Judge Bagley responded with, “This form is fully, completely filled out, from the court’s perspective. … [Voters] can go in there and they can see this information, including the asterisk that says ‘This is based on a 2014 return.’ What’s wrong with that? Why does that make her ineligible?”

Ms. Del Rey’s attorney, Robert Fernandez, rightly argued that if Geller had a case, he could have filed the lawsuit right after she filed her financial disclosure, but instead waited until the “eleven and a halfth hour.”

Avid Joe Geller Watchers know that this sleazy courtroom tactic is only one of the many tricks up his sleeve when it comes to playing dirty politics.

After all, in addition to being a sleazy lawyer, he’s also an ethically challenged politician.

Mr. Fernandez also rightly argued that if his client were to be kicked out of the race at this late stage of the game, it would disenfranchise the 130,000 early voters who had already cast their ballots.

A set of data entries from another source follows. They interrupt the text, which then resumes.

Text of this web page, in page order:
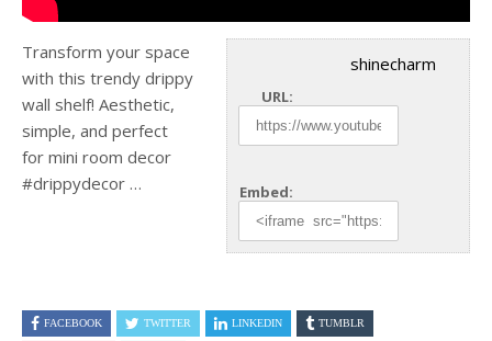
shinecharm
URL:
Embed:
Transform your space
with this trendy drippy
wall shelf! Aesthetic,
simple, and perfect
for mini room decor
#drippydecor …
FACEBOOK TWITTER LINKEDIN TUMBLR
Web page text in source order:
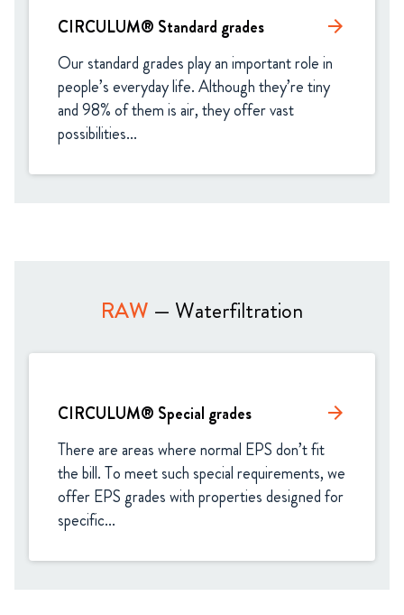
CIRCULUM® Standard grades​ arrow_forward
Our standard grades play an important role in
people’s everyday life. Although they’re tiny
and 98% of them is air, they offer vast
possibilities...
RAW — Waterfiltration
CIRCULUM® Special grades arrow_forward
There are areas where normal EPS don’t fit
the bill. To meet such special requirements, we
offer EPS grades with properties designed for
specific...
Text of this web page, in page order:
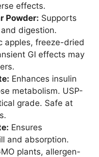
effects.
Powder: Supports
digestion.
apples, freeze-dried
GI effects may
Enhances insulin
metabolism. USP-
grade. Safe at
Ensures
and absorption.
plants, allergen-
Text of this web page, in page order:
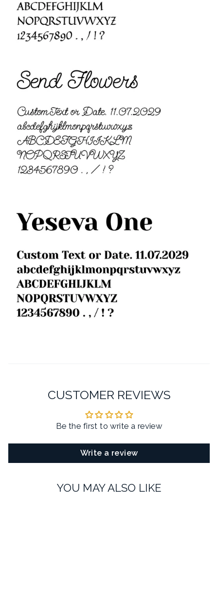
CUSTOMER REVIEWS
Be the first to write a review
Write a review
YOU MAY ALSO LIKE
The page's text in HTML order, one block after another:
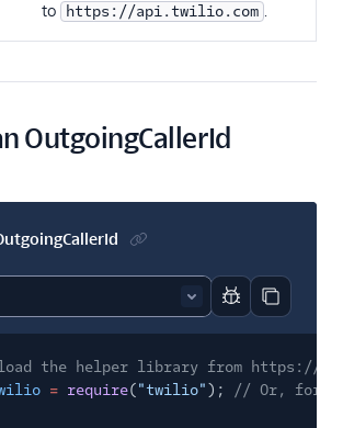
to
https://api.twilio.com .
OutgoingCallerId
Report code
Copy
the helper library from https://
= require("twilio");
// Or, for

Joe Geller, who cares naught about free and fair elections (as we’ve already seen in the Michael Joseph v. Phyllis Smith lawsuit alleging absentee ballot fraud), rebutted with the insane argument, “If there was a candidate that was not properly before them, that’s not disenfranchisement.  They got to vote for everybody they’re entitled to vote for.”

Wait, WHAT?

Let’s see if we can follow Sleazy Geller Logic:

  • 130,000 voters already cast their ballots
  • A number of them probably voted for Marcia Del Rey
  • Geller is successful in kicking her out of the race
  • But no one who voted for Del Rey is disenfranchised because…
  • Citizens who voted for a non-candidate still got to vote so…
  • They have absolutely nothing to bitch about!

Um, sure.  Makes perfect sense.

Del Rey’s lawyer also argued, “Why did they sit on this information, if they thought it was such a constitutionally defective form?”

Ah, good question.

While we’re at it, let’s ask Joe Geller, “Why are you delaying the Joseph v. Smith lawsuit so long if you think your client is innocent and didn’t commit absentee ballot fraud?”

Just saying.

When Mr. Fernandez suggested that Jason Bloch could have filed a complaint with the Florida Ethics Commission when he discovered Ms. Del Rey’s alleged campaign violations, Geller responded that “the ethics commission takes a minimum of six months to finish investigations” and that its “proceedings are so lengthy that never once in the history of the Florida Commission on Ethics have they completed an investigation into a judicial candidate … before they’ve lost jurisdiction.”

Oh, wait, I get it!

When Sleazy Joe Geller delays an expedited case by needlessly dragging it out, it’s perfectly okay to deny due process.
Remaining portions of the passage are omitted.